Stored data entries
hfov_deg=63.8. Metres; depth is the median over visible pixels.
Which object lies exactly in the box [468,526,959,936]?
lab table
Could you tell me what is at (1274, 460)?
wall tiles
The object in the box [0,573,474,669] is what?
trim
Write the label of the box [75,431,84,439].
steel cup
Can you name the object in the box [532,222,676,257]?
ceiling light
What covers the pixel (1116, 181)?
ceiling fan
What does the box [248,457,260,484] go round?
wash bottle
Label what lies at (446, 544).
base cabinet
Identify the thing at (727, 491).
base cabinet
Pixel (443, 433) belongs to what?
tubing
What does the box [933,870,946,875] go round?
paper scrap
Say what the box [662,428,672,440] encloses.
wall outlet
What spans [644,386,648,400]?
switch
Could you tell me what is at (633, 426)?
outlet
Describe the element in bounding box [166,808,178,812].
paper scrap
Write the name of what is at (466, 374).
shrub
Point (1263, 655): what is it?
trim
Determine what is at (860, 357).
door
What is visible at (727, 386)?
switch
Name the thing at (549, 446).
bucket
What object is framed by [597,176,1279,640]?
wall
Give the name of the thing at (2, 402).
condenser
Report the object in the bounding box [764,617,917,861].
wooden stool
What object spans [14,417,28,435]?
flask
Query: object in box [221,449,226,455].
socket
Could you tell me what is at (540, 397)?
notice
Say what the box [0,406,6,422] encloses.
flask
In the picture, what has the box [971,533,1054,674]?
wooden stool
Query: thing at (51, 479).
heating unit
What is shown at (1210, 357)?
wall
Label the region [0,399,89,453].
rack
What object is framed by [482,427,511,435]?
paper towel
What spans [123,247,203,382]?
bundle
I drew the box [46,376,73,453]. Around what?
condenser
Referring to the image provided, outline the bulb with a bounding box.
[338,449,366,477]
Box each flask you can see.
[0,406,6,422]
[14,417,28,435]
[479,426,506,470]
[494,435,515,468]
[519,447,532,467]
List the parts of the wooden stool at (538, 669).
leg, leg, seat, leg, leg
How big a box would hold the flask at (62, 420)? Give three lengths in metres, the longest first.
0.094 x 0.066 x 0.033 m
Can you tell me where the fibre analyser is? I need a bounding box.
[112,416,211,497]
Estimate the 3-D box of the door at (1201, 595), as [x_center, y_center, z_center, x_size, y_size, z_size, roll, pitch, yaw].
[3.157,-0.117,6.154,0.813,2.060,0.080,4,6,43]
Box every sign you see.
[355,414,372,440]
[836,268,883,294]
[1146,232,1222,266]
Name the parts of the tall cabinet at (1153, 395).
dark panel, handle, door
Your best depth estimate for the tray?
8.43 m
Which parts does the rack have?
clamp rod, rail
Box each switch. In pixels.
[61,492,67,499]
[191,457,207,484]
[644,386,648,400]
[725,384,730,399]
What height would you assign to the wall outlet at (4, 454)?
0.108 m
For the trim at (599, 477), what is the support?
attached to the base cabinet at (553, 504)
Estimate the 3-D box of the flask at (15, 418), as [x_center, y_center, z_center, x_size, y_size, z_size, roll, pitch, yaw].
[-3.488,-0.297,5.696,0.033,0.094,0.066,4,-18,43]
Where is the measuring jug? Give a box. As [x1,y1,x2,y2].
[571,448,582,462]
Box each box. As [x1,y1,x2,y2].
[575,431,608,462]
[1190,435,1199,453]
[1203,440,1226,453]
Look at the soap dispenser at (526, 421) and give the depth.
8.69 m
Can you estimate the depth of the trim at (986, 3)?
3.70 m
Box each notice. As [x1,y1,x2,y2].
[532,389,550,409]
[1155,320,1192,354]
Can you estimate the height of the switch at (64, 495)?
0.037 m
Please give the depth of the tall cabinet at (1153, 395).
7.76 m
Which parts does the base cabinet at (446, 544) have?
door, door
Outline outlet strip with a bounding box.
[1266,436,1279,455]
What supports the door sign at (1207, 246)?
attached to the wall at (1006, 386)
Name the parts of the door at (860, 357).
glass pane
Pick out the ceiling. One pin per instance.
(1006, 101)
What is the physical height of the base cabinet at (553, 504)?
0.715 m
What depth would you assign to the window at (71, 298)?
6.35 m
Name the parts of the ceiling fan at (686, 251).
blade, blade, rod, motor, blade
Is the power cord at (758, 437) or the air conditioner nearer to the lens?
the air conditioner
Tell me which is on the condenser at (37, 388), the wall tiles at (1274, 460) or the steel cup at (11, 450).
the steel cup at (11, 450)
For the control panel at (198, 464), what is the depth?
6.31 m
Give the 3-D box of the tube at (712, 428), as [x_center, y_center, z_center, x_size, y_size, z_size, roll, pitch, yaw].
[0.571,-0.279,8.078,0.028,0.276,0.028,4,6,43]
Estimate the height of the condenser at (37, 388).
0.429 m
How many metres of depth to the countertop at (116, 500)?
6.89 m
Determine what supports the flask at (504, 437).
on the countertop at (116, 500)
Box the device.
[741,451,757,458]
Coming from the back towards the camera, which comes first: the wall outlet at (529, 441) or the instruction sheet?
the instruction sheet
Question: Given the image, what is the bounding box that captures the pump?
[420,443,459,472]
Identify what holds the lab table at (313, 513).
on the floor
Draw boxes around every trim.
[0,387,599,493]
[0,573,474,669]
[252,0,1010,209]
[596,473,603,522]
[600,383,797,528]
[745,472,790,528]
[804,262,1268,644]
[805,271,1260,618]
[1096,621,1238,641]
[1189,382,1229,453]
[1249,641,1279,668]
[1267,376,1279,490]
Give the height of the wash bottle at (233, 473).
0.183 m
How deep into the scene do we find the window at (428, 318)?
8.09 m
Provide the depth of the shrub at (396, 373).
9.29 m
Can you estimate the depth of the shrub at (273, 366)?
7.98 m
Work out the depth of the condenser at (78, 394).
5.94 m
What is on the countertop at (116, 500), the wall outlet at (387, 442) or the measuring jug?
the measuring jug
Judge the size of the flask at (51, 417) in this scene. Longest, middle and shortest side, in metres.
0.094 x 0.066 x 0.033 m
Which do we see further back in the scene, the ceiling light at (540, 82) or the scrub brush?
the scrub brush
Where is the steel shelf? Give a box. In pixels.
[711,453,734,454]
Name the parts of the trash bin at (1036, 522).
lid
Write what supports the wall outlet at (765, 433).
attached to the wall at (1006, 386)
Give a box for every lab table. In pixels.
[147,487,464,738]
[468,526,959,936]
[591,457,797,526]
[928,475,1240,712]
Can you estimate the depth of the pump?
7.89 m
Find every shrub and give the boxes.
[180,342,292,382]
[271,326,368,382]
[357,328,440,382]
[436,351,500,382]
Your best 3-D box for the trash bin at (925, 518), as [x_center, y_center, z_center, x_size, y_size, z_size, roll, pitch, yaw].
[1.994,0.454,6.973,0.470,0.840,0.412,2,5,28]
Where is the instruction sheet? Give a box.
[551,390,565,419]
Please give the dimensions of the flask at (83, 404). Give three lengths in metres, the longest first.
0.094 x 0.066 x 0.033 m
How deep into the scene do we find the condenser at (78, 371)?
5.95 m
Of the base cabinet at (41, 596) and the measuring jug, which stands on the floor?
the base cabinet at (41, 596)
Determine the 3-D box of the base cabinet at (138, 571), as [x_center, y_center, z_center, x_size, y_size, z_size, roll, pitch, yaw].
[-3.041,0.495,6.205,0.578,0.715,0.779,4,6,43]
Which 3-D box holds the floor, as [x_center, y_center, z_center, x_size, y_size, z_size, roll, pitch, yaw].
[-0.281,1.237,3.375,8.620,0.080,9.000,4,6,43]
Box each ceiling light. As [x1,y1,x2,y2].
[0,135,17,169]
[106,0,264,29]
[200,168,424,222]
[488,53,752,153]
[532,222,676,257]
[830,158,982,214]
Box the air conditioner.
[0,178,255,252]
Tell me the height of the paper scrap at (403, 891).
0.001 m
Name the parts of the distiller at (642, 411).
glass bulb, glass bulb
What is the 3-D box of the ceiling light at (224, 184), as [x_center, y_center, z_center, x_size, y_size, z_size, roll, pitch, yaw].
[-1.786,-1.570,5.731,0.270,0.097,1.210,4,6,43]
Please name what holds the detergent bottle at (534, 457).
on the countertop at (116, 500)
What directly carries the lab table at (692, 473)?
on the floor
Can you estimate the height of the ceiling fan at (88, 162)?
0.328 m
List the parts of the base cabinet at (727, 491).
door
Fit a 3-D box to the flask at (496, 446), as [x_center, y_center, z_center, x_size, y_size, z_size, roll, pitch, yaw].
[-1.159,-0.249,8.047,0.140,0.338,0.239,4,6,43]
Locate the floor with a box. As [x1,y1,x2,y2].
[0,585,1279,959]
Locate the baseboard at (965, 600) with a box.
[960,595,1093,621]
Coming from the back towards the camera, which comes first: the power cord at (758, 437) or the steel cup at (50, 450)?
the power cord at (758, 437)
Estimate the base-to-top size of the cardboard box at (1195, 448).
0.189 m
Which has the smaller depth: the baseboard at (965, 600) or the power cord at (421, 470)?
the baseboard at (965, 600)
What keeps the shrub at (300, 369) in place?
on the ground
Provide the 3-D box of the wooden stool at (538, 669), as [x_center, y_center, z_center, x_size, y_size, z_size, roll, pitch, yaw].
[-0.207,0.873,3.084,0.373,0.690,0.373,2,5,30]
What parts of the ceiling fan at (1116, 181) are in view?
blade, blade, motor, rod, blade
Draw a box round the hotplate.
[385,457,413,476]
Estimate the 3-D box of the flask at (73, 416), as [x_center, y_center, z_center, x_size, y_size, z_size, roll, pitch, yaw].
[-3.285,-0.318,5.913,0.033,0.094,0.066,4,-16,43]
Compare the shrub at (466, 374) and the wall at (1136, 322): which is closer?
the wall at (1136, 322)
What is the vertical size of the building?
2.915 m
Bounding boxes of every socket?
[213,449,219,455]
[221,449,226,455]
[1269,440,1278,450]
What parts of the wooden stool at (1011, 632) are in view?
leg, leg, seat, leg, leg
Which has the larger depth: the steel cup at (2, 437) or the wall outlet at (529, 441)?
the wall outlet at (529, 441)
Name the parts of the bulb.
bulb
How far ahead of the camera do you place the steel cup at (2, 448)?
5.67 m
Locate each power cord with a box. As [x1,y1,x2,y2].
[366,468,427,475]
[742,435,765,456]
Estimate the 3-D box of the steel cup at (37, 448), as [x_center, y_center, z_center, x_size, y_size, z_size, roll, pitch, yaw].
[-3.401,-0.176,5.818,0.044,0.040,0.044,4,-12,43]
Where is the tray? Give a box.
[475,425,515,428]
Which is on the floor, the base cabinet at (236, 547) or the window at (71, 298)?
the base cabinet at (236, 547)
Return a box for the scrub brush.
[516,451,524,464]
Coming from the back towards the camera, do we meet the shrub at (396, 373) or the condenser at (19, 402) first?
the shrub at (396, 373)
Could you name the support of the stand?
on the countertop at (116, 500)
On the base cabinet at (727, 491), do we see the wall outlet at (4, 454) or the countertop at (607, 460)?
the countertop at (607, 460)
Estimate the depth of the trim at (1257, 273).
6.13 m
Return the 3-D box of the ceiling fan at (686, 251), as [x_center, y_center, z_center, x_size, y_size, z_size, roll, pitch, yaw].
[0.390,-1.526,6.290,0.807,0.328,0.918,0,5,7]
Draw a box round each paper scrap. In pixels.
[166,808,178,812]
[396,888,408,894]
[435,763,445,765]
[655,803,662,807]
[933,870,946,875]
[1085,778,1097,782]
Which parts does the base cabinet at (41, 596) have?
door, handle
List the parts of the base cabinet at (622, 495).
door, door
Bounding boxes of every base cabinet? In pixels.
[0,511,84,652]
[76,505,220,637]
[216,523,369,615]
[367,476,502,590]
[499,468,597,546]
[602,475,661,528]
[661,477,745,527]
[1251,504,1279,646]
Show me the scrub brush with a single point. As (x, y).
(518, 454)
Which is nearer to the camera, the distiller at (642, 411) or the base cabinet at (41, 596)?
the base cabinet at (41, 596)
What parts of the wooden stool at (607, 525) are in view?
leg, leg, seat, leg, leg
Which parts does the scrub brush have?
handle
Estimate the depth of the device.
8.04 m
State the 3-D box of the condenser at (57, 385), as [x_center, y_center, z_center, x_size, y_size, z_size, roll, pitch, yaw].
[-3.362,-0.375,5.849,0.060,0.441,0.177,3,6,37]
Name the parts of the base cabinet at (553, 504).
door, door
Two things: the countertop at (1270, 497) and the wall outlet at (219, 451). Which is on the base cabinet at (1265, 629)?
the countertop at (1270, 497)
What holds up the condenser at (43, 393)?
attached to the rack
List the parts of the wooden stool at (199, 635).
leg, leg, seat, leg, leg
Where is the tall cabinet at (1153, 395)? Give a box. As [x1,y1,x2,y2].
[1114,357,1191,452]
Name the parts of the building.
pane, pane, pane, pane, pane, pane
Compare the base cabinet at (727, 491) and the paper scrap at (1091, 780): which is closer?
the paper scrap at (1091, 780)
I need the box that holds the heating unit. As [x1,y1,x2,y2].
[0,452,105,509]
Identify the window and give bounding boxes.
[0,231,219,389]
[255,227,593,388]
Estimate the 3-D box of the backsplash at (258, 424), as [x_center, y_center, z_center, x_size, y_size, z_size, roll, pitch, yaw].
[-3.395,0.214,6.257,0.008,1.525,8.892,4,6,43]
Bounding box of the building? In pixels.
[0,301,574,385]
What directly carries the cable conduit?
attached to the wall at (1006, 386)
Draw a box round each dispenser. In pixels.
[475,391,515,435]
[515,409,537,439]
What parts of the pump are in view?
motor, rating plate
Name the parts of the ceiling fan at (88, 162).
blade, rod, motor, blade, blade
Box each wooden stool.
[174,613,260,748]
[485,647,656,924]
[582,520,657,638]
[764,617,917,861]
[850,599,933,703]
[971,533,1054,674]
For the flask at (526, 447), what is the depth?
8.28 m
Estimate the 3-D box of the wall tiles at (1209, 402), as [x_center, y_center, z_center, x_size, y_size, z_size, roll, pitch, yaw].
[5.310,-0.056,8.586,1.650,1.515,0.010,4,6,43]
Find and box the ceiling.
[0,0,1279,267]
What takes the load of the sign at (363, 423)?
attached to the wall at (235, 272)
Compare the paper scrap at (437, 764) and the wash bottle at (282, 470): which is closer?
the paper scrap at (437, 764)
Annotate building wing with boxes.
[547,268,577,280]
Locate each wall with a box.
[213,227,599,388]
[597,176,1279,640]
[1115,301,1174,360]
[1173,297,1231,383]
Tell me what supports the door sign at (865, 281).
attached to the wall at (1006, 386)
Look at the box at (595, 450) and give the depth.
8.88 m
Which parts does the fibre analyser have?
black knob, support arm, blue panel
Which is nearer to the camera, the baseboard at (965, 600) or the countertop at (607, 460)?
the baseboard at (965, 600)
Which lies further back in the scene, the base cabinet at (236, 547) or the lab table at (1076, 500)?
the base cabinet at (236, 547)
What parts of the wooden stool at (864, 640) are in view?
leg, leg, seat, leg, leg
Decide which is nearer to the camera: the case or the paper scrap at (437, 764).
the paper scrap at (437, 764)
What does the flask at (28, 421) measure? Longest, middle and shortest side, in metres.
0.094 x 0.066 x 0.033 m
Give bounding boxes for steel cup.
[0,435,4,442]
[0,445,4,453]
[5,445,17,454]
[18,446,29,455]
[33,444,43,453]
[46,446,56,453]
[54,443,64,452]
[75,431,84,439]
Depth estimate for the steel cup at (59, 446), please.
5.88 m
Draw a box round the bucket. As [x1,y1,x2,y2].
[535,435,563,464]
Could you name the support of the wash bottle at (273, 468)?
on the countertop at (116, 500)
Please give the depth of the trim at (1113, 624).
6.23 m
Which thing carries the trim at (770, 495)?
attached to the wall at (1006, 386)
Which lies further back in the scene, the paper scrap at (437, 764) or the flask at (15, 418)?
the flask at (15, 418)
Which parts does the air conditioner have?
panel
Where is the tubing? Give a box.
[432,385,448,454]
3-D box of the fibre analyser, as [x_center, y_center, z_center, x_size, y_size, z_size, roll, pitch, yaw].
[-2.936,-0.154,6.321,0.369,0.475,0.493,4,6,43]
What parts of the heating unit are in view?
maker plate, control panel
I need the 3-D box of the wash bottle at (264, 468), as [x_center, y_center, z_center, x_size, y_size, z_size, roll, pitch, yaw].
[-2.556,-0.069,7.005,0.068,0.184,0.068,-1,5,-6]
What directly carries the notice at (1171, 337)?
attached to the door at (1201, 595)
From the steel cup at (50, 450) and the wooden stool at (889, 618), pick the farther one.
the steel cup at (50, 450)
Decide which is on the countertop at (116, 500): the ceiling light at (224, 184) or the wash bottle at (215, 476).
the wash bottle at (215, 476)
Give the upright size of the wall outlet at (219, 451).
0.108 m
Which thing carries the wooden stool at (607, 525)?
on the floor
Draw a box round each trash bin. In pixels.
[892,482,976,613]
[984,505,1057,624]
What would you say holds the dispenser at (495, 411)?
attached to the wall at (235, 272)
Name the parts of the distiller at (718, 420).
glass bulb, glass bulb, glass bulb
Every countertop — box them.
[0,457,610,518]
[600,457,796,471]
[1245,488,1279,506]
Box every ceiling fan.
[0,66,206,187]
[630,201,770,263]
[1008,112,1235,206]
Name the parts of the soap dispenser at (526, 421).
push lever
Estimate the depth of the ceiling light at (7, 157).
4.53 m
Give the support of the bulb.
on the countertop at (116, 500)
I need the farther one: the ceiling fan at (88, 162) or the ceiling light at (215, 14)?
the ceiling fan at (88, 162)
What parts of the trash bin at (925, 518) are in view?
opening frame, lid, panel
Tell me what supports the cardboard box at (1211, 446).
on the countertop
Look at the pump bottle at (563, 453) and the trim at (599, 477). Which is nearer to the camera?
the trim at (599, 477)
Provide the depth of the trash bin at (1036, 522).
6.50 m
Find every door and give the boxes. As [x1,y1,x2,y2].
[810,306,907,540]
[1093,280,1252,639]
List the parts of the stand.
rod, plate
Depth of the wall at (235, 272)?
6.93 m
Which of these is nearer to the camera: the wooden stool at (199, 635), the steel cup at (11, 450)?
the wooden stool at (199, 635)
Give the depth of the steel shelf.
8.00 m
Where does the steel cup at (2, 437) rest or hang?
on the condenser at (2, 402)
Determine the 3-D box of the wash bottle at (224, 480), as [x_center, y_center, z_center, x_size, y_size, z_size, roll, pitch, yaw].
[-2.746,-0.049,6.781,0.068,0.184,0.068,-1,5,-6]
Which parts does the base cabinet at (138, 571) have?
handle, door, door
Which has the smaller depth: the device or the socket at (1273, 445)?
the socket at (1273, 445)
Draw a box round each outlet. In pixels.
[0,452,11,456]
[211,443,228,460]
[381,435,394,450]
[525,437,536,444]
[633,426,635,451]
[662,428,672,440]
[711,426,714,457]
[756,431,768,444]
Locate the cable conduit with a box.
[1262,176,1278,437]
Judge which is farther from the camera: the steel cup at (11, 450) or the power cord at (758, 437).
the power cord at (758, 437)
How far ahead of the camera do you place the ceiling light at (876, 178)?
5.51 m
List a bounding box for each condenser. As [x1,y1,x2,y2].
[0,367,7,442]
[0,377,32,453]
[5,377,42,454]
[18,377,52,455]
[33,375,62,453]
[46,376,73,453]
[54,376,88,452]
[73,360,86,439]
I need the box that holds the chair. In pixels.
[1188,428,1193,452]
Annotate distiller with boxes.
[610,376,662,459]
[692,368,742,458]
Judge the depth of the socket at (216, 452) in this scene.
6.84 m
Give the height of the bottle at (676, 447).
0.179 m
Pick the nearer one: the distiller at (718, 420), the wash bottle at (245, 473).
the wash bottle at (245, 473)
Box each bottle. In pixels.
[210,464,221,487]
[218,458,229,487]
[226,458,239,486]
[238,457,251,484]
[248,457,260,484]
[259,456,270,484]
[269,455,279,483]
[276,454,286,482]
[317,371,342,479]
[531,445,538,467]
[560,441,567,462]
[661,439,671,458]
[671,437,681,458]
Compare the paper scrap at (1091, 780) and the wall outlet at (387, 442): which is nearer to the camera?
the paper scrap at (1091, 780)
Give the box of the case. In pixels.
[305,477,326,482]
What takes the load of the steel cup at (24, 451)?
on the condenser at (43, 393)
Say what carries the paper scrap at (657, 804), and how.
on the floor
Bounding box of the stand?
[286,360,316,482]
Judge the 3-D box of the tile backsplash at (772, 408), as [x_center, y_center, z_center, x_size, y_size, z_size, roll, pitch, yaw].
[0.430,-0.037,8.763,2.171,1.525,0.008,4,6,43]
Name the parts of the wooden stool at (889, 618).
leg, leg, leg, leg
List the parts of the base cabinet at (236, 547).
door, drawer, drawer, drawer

▸ **Work to be completed**: The requested lines run from the one with "[317,371,342,479]" through the last line of the records. Return them exactly.

▸ **Expected answer**:
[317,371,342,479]
[531,445,538,467]
[560,441,567,462]
[661,439,671,458]
[671,437,681,458]
Compare the paper scrap at (1091, 780) and the wall outlet at (387, 442): which is nearer to the camera?
the paper scrap at (1091, 780)
Give the box of the case. In pixels.
[305,477,326,482]
What takes the load of the steel cup at (24, 451)?
on the condenser at (43, 393)
Say what carries the paper scrap at (657, 804), and how.
on the floor
Bounding box of the stand?
[286,360,316,482]
Judge the 3-D box of the tile backsplash at (772, 408), as [x_center, y_center, z_center, x_size, y_size, z_size, roll, pitch, yaw].
[0.430,-0.037,8.763,2.171,1.525,0.008,4,6,43]
Name the parts of the wooden stool at (889, 618).
leg, leg, leg, leg
List the parts of the base cabinet at (236, 547).
door, drawer, drawer, drawer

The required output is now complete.